真実は小説よりも奇なり、とはよく言ったものだなあ、と言うのが観終わった後直後の感想。Netflix『Inventing Anna(邦題:令嬢アンナの真実)』全9話をビンジで観た。冒頭で、“This whole story is completely true, except for all the parts that are totally made up(完全に作り上げられている部分以外、このストーリー全体はまったくの真実です)” と述べられている通り、フィクションが混じりすぎているから、逆にそういう印象を受けたのかもしれない。


まず、このドラマの主人公、アナ・デルヴェイ(日本のメディアでは、“アンナ“と呼んでいるようだが、ドラマでは明瞭に“アナ“と発音しているので、ここではアナで統一することにする)、に関して知らない人もいるかと思うので簡単に説明する。

アナ・デルヴェイ、本名アナ・ソロキンは、ニューヨークで自身を富豪令嬢と名乗り、マンハッタンのセレブやエリート達を相手に詐欺を働いた人物。
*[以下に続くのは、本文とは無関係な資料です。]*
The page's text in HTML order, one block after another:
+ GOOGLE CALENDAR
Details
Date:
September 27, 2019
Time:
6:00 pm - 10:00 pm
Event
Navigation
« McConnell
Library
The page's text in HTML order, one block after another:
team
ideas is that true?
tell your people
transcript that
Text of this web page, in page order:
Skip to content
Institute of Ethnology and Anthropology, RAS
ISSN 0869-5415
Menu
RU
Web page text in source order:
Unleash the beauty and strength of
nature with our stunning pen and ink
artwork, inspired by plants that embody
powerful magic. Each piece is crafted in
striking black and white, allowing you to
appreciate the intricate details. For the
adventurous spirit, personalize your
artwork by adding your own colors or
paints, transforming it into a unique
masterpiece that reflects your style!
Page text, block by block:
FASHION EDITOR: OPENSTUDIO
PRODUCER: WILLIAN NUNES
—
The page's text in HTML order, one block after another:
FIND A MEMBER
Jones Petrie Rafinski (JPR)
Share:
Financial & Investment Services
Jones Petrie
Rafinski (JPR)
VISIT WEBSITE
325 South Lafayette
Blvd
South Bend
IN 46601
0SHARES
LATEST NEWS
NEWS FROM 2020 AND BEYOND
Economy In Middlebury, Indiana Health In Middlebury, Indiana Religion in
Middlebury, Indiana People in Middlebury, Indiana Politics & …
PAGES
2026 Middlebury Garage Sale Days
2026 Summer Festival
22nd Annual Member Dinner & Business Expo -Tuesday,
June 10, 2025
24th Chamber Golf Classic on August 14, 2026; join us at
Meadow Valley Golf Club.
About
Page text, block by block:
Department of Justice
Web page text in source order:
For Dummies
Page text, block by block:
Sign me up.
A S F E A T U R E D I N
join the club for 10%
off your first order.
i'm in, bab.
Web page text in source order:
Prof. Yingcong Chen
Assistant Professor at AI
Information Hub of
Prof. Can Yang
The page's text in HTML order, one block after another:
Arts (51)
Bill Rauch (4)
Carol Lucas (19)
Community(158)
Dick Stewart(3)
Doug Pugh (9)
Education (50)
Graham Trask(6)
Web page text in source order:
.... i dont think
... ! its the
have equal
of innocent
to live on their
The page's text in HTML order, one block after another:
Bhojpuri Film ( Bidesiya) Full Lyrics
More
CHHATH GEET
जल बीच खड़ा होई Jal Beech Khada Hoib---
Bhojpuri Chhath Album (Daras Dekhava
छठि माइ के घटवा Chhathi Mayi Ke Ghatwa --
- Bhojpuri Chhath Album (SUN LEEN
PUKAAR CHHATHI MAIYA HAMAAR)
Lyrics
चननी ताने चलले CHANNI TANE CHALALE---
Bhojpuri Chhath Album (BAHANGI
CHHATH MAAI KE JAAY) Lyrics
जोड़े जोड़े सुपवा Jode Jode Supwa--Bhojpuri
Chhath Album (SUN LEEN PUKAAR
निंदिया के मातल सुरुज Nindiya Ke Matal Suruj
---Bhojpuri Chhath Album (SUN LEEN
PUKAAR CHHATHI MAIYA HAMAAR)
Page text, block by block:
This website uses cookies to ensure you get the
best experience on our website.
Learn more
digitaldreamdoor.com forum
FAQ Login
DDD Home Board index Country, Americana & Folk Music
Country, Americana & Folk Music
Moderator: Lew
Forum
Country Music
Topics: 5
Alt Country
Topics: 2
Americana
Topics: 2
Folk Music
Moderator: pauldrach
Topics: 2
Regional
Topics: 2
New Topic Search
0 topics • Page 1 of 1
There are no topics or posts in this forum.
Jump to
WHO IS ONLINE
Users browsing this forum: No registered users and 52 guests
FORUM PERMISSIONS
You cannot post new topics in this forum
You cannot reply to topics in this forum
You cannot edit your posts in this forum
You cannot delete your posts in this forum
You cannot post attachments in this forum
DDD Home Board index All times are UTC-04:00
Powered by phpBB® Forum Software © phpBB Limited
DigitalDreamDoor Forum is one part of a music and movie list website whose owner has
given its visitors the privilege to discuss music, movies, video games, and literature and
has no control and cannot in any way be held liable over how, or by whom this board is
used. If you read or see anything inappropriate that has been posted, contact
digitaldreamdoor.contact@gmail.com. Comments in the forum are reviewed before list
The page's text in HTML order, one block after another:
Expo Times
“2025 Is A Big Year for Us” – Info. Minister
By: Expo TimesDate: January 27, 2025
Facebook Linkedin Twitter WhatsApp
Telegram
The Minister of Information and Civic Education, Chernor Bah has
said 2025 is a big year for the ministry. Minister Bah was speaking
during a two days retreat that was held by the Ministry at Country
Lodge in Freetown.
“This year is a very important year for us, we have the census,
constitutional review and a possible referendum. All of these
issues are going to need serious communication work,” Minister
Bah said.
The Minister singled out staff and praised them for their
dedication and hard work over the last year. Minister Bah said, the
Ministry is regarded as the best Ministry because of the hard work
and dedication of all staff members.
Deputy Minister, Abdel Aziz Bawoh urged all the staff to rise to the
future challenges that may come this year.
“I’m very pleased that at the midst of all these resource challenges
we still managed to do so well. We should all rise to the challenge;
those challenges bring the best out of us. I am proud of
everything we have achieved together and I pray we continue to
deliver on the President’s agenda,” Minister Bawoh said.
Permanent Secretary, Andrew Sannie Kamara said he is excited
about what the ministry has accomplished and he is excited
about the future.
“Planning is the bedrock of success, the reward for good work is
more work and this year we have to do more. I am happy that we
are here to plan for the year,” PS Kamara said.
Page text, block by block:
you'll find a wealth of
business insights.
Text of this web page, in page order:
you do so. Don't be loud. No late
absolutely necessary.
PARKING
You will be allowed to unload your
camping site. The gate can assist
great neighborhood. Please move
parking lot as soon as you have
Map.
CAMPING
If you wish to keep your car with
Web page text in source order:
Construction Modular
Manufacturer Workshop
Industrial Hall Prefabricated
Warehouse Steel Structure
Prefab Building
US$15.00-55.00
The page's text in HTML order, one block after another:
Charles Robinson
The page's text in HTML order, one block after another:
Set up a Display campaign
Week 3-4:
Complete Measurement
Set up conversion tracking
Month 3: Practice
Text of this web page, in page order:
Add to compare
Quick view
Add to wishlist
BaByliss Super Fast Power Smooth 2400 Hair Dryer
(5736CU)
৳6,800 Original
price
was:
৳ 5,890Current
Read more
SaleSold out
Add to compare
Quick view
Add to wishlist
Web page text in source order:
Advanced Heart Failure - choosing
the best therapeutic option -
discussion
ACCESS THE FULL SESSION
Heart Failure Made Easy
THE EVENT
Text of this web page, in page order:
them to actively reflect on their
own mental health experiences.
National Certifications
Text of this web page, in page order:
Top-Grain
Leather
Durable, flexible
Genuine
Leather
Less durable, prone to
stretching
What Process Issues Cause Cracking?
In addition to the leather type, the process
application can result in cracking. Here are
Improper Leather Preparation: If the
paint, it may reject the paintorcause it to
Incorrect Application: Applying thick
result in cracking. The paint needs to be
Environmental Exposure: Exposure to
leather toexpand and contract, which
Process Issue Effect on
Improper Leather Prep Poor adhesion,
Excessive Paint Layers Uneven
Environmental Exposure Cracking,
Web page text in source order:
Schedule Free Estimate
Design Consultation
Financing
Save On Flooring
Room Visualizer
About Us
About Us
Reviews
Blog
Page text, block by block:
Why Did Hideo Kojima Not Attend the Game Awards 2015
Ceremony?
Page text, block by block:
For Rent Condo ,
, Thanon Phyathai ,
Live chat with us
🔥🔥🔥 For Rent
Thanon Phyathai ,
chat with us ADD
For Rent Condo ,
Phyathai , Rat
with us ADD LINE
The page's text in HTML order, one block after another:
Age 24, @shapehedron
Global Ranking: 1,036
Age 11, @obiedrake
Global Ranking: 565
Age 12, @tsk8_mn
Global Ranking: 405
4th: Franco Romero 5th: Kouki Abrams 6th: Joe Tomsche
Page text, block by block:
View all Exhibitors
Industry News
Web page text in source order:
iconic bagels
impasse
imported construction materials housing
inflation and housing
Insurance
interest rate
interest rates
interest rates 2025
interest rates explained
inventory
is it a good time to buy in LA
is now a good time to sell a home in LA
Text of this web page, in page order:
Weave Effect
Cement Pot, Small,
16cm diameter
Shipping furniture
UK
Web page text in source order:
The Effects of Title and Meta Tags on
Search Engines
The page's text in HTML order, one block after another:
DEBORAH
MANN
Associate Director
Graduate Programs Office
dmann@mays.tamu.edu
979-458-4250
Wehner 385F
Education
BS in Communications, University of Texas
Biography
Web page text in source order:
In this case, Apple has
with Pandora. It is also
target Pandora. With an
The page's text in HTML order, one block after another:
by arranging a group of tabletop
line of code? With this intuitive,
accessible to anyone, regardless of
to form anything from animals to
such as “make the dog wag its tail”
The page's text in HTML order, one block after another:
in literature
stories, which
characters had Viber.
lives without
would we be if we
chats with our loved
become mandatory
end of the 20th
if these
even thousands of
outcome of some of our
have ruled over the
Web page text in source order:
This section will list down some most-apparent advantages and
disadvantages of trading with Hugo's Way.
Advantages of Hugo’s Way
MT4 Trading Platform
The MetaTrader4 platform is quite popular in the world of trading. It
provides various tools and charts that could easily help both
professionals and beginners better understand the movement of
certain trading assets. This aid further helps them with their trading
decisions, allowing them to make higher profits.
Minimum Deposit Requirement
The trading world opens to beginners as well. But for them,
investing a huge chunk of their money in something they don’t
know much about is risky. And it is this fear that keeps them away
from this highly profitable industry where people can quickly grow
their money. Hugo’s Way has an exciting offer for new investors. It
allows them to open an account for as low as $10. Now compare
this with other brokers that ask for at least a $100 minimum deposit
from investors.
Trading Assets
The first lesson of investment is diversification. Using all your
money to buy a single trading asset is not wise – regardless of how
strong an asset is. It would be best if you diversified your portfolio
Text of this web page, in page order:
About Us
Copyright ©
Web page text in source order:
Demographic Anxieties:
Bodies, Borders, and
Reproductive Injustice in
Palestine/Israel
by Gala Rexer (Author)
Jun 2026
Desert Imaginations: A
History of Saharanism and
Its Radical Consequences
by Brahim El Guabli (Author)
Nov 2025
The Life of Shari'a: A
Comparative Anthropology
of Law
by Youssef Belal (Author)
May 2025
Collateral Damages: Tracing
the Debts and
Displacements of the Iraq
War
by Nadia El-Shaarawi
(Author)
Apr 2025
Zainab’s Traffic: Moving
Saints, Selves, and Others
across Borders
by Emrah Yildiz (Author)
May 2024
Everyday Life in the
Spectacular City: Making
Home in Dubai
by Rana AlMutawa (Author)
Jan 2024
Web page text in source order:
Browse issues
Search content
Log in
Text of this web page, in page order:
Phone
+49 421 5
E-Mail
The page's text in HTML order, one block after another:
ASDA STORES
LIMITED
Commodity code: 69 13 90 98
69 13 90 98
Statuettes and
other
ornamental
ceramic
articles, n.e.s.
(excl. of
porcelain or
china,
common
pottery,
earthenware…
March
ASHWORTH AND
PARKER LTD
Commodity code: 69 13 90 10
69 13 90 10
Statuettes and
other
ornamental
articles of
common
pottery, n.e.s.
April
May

25歳になったら、6千万ユーロの信託財産が入ってくると人々を信じ込ませ、ホテルの滞在費未払いや、プライベートジェットの費用踏み倒し、そして自身のビジネス、Anna Delvey Foundation (ADF、アナ・デルヴェイ財団)設立における融資調達のための書類偽装や友人からの多額の借金などを次々に行った。2017年に逮捕、2019年に陪審員判決により、8件の窃盗罪や重窃盗罪などで有罪となり、4年から12年の実刑を受けた。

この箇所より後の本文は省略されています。